=== RECORD EXTRACTS ===

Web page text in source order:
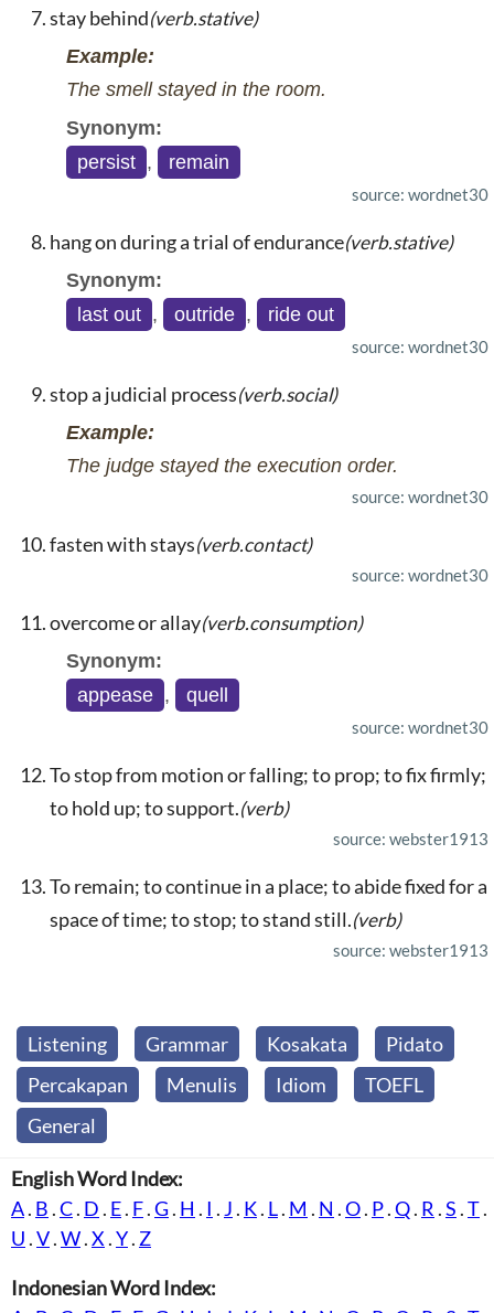
stay behind(verb.stative)
Example:
The smell stayed in the room.
Synonym:
persist , remain
source: wordnet30
hang on during a trial of endurance(verb.stative)
Synonym:
last out , outride , ride out
source: wordnet30
stop a judicial process(verb.social)
Example:
The judge stayed the execution order.
source: wordnet30
fasten with stays(verb.contact)
source: wordnet30
overcome or allay(verb.consumption)
Synonym:
appease , quell
source: wordnet30
To stop from motion or falling; to prop; to fix firmly;
to hold up; to support.(verb)
source: webster1913
To remain; to continue in a place; to abide fixed for a
space of time; to stop; to stand still.(verb)
source: webster1913
Listening Grammar Kosakata
Pidato
Percakapan
Menulis Idiom
TOEFL
General
English Word Index:
A. B .C. D . E. F.G. H . I . J . K. L. M . N .O. P.Q. R .S .T.
U .V.W.X .Y. Z
Indonesian Word Index:
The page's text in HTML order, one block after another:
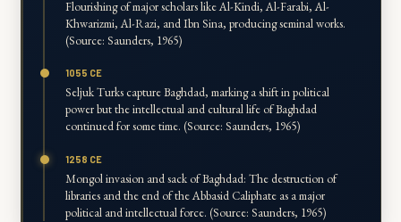
Flourishing of major scholars like Al-Kindi, Al-Farabi, Al-
Khwarizmi, Al-Razi, and Ibn Sina, producing seminal works.
(Source: Saunders, 1965)
1055 CE
Seljuk Turks capture Baghdad, marking a shift in political
power but the intellectual and cultural life of Baghdad
continued for some time. (Source: Saunders, 1965)
1258 CE
Mongol invasion and sack of Baghdad: The destruction of
libraries and the end of the Abbasid Caliphate as a major
political and intellectual force. (Source: Saunders, 1965)
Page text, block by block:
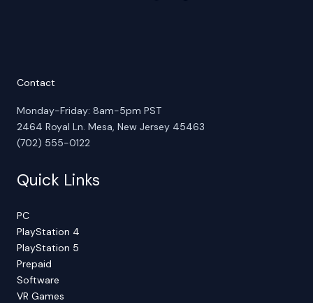
Contact
Monday-Friday: 8am-5pm PST
2464 Royal Ln. Mesa, New Jersey 45463
(702) 555-0122
Quick Links
PC
PlayStation 4
PlayStation 5
Prepaid
Software
VR Games
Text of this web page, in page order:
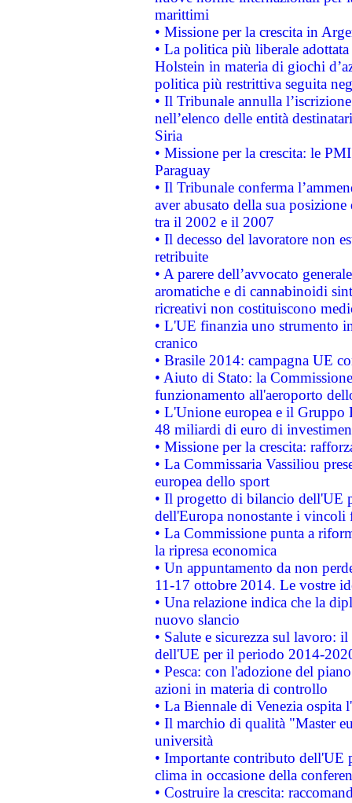
marittimi
• Missione per la crescita in
• La politica più liberale
Holstein in materia di giochi
politica più restrittiva seguita
• Il Tribunale annulla
nell’elenco delle entità
Siria
• Missione per la crescita: le
Paraguay
• Il Tribunale conferma
aver abusato della sua
tra il 2002 e il 2007
• Il decesso del lavoratore non
retribuite
• A parere dell’avvocato
aromatiche e di cannabinoidi
ricreativi non costituiscono
• L'UE finanzia uno strumento
cranico
• Brasile 2014: campagna UE
• Aiuto di Stato: la
funzionamento all'aeroporto
• L'Unione europea e il
48 miliardi di euro di
• Missione per la crescita:
• La Commissaria Vassiliou
europea dello sport
• Il progetto di bilancio dell'UE
dell'Europa nonostante i vincoli
• La Commissione punta a
la ripresa economica
• Un appuntamento da non
11-17 ottobre 2014. Le vostre
• Una relazione indica che la
nuovo slancio
• Salute e sicurezza sul lavoro:
dell'UE per il periodo 2014-
• Pesca: con l'adozione del
azioni in materia di controllo
• La Biennale di Venezia ospita
• Il marchio di qualità "Master
università
• Importante contributo dell'UE
clima in occasione della
• Costruire la crescita:
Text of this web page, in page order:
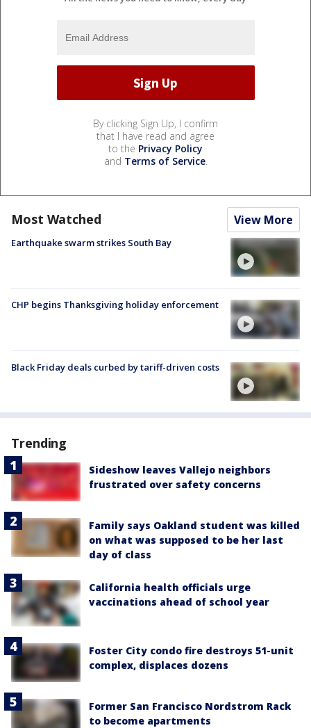
By clicking Sign Up, I confirm
that I have read and agree
to the Privacy Policy
and Terms of Service.
Most Watched View More
Earthquake swarm strikes South Bay
CHP begins Thanksgiving holiday enforcement
Black Friday deals curbed by tariff-driven costs
Trending
Sideshow leaves Vallejo neighbors
frustrated over safety concerns
Family says Oakland student was killed
on what was supposed to be her last
day of class
California health officials urge
vaccinations ahead of school year
Foster City condo fire destroys 51-unit
complex, displaces dozens
Former San Francisco Nordstrom Rack
to become apartments
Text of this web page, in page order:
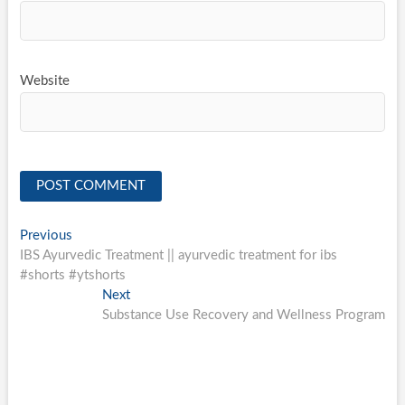
Website
Post
navigation
PreviousPrevious
post:
IBS Ayurvedic Treatment || ayurvedic treatment for ibs
#shorts #ytshorts
NextNext
post:
Substance Use Recovery and Wellness Program
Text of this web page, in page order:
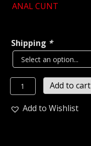
ANAL CUNT
Shipping *
A.C
Embroidered
Patch
Add to cart
Add to Wishlist
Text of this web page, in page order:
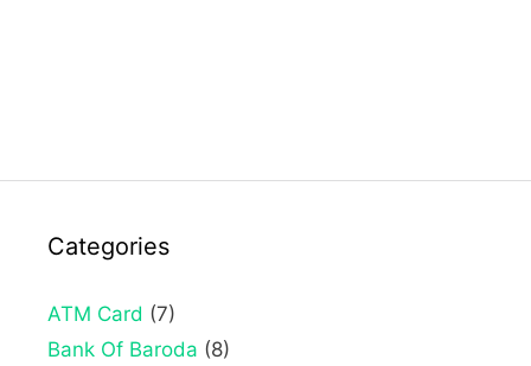
Categories
ATM Card (7)
Bank Of Baroda (8)
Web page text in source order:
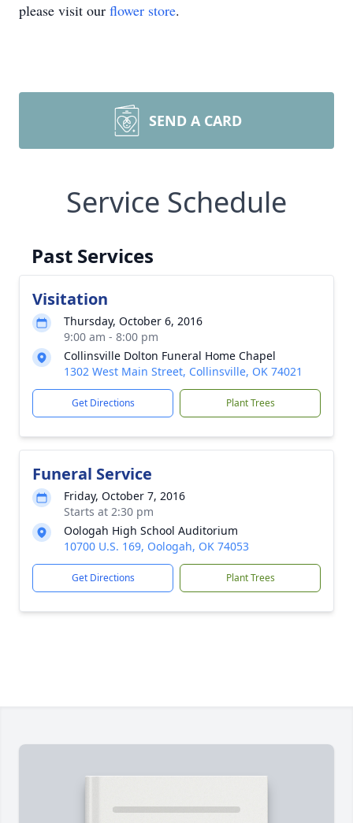
please visit our flower store.
SEND A CARD
Service Schedule
Past Services
Visitation
Thursday, October 6, 2016
9:00 am - 8:00 pm
Collinsville Dolton Funeral Home Chapel
1302 West Main Street, Collinsville, OK 74021
Get Directions Plant Trees
Funeral Service
Friday, October 7, 2016
Starts at 2:30 pm
Oologah High School Auditorium
10700 U.S. 169, Oologah, OK 74053
Get Directions Plant Trees
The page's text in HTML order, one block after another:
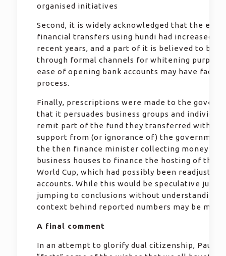
organised initiatives
Second, it is widely acknowledged that the
financial transfers using hundi had increased
recent years, and a part of it is believed to be
through formal channels for whitening
ease of opening bank accounts may have
process.
Finally, prescriptions were made to the
that it persuades business groups and
remit part of the fund they transferred with
support from (or ignorance of) the
the then finance minister collecting money
business houses to finance the hosting of the
World Cup, which had possibly been readjusted
accounts. While this would be speculative
jumping to conclusions without understanding
context behind reported numbers may be
A final comment
In an attempt to glorify dual citizenship, Paul
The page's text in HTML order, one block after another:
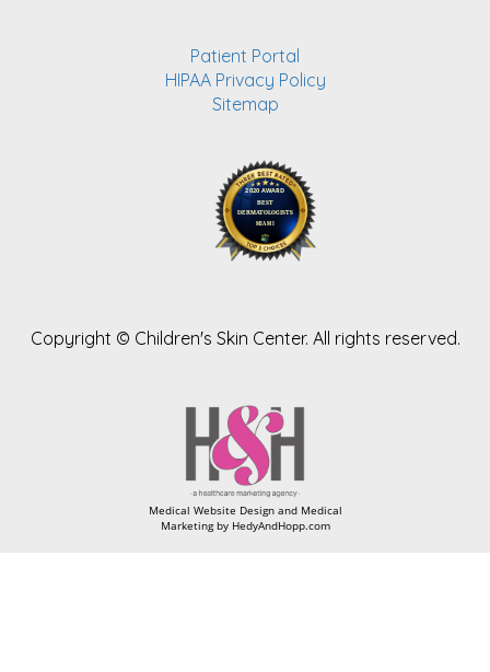
Patient Portal
HIPAA Privacy Policy
Sitemap
Copyright © Children's Skin Center. All rights reserved.
Medical Website Design and Medical
Marketing by HedyAndHopp.com
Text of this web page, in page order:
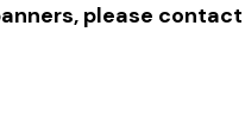
please
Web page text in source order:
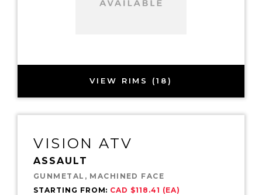
VIEW RIMS (18)
VISION ATV
ASSAULT
GUNMETAL, MACHINED FACE
STARTING FROM: CAD $118.41 (EA)
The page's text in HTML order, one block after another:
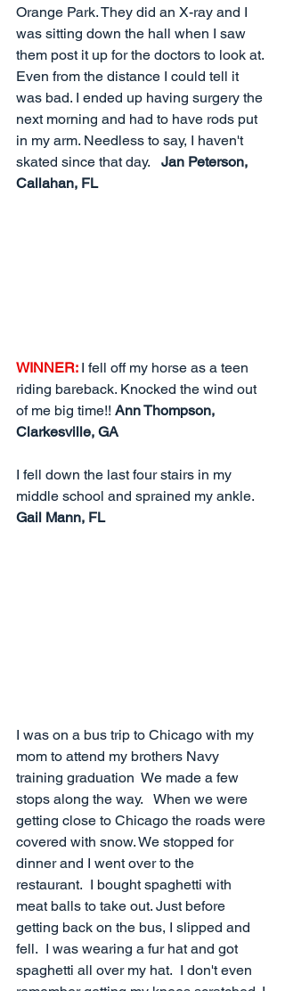
Orange Park. They did an X-ray and I
was sitting down the hall when I saw
them post it up for the doctors to look at.
Even from the distance I could tell it
was bad. I ended up having surgery the
next morning and had to have rods put
in my arm. Needless to say, I haven't
skated since that day. Jan Peterson,
Callahan, FL
WINNER: I fell off my horse as a teen
riding bareback. Knocked the wind out
of me big time!! Ann Thompson,
Clarkesville, GA
I fell down the last four stairs in my
middle school and sprained my ankle.
Gail Mann, FL
I was on a bus trip to Chicago with my
mom to attend my brothers Navy
training graduation  We made a few
stops along the way.   When we were
getting close to Chicago the roads were
covered with snow. We stopped for
dinner and I went over to the
restaurant.  I bought spaghetti with
meat balls to take out. Just before
getting back on the bus, I slipped and
fell.  I was wearing a fur hat and got
spaghetti all over my hat.  I don't even
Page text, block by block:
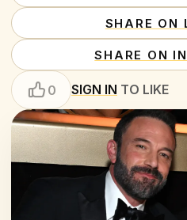
SHARE ON
SHARE ON
0 SIGN IN TO LIKE
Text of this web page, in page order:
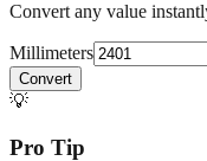
Convert any value
Millimeters
Convert
💡
Pro Tip
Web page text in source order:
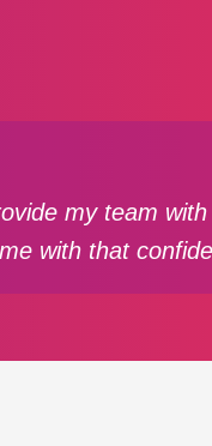
my team
with that
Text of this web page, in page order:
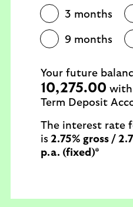
3 months
9 months
Your future
10,275.00 with
Term Deposit
The interest rate
is 2.75% gross /
p.a. (fixed)*
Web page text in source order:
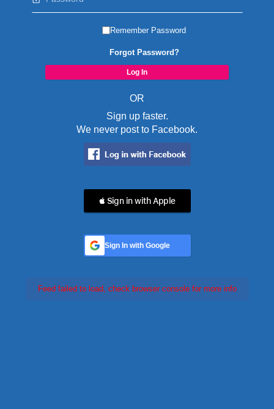
Remember Password
Forgot Password?
OR
Sign up faster.
We never post to Facebook.
 Sign in with Apple
Sign In with Google
Feed failed to load, check browser console for more info
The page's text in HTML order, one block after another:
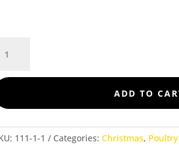
ADD TO
111-1-1 Categories: Christmas, Poultry
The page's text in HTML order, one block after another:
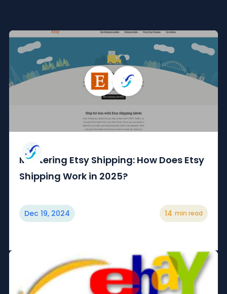
Mastering Etsy Shipping: How Does Etsy
Shipping Work in 2025?
Dec 19, 2024 14 min read
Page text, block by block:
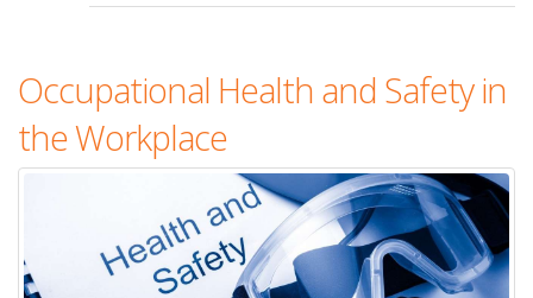
Occupational Health and Safety in
the Workplace
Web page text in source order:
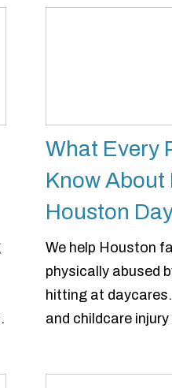
What Every
Know About
Houston
We help Houston
physically abused
hitting at
and childcare
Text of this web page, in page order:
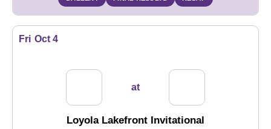
Fri Oct 4
at
Loyola Lakefront Invitational
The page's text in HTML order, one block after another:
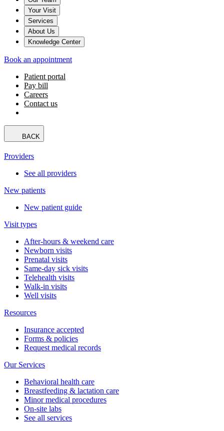
Your Visit
Services
About Us
Knowledge Center
Book an appointment
Patient portal
Pay bill
Careers
Contact us
BACK
Providers
See all providers
New patients
New patient guide
Visit types
After-hours & weekend care
Newborn visits
Prenatal visits
Same-day sick visits
Telehealth visits
Walk-in visits
Well visits
Resources
Insurance accepted
Forms & policies
Request medical records
Our Services
Behavioral health care
Breastfeeding & lactation care
Minor medical procedures
On-site labs
See all services
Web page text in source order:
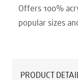
Offers 100%
popular sizes
PRODUCT
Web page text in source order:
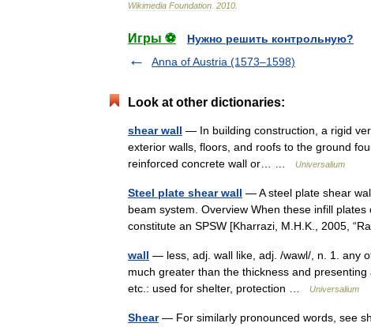
Wikimedia Foundation 2010
Игры ⚽
Нужно решить контрольную?
Anna of Austria (1573–1598)
Look at other dictionaries:
shear wall — In building construction, a rigid
exterior walls, floors, and roofs to the ground
reinforced concrete wall or… …
Universalium
Steel plate shear wall — A steel plate shear
beam system. Overview When these infill
constitute an SPSW [Kharrazi, M.H.K., 2005,
wall — less, adj. wall like, adj. /wawl/, n. 1. any
much greater than the thickness and
etc.: used for shelter, protection …
Universalium
Shear— For similarly pronounced words, see
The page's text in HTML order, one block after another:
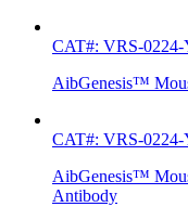
CAT#: VRS-
AibGenesis™
CAT#: VRS-
AibGenesis™
Antibody
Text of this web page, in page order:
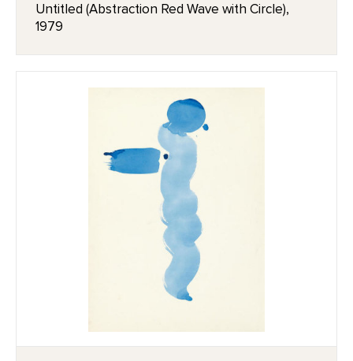
Untitled (Abstraction Red Wave with Circle),
1979
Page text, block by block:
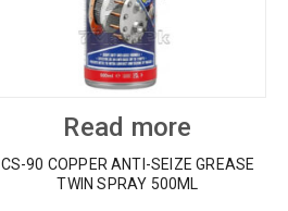
Read more
CS-90 COPPER ANTI-SEIZE GREASE
TWIN SPRAY 500ML
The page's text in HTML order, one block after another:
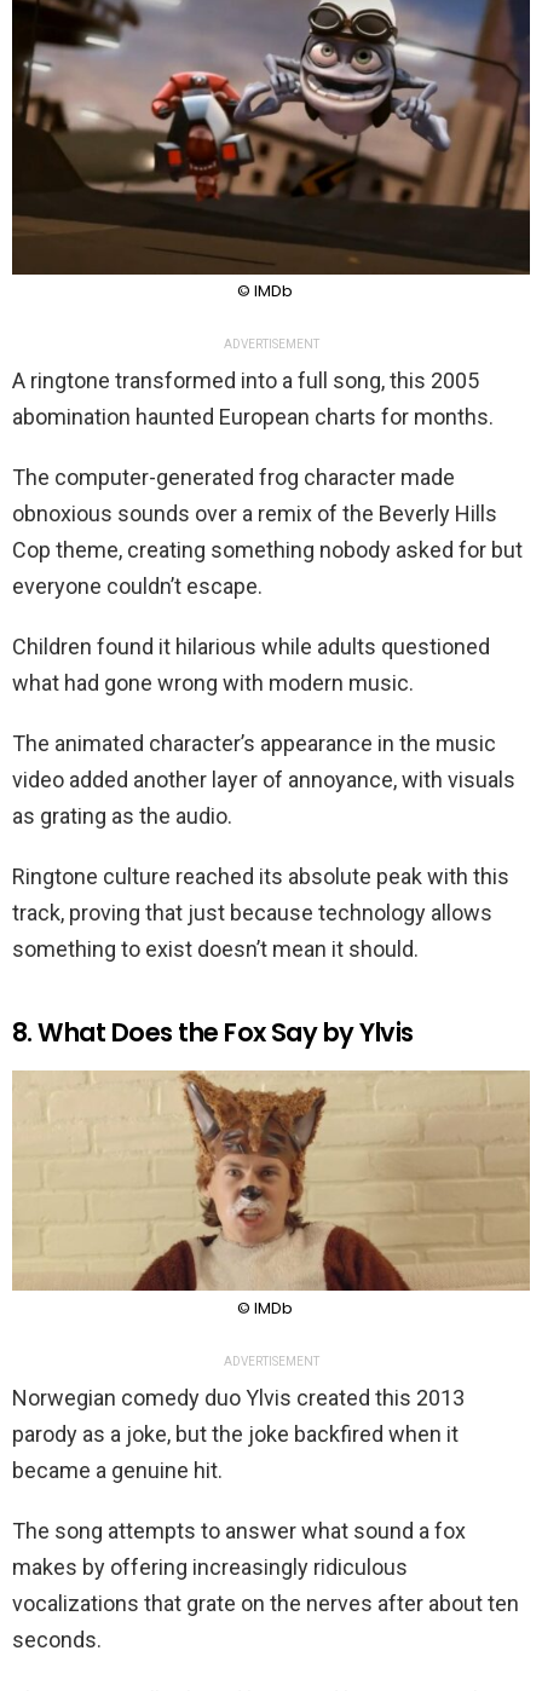
© IMDb
ADVERTISEMENT
A ringtone transformed into a full song, this 2005
abomination haunted European charts for months.
The computer-generated frog character made
obnoxious sounds over a remix of the Beverly Hills
Cop theme, creating something nobody asked for but
everyone couldn’t escape.
Children found it hilarious while adults questioned
what had gone wrong with modern music.
The animated character’s appearance in the music
video added another layer of annoyance, with visuals
as grating as the audio.
Ringtone culture reached its absolute peak with this
track, proving that just because technology allows
something to exist doesn’t mean it should.
8. What Does the Fox Say by Ylvis
© IMDb
ADVERTISEMENT
Norwegian comedy duo Ylvis created this 2013
parody as a joke, but the joke backfired when it
became a genuine hit.
The song attempts to answer what sound a fox
makes by offering increasingly ridiculous
vocalizations that grate on the nerves after about ten
seconds.

===

▶ [EXERCISE INSTRUCTIONS]
Your job is to copy out every line from the records above that has the word "Friday".

▶ [RESULT OF THE EXERCISE]
Monday-Friday: 8am-5pm PST
Black Friday deals curbed by tariff-driven costs
Friday, October 7, 2016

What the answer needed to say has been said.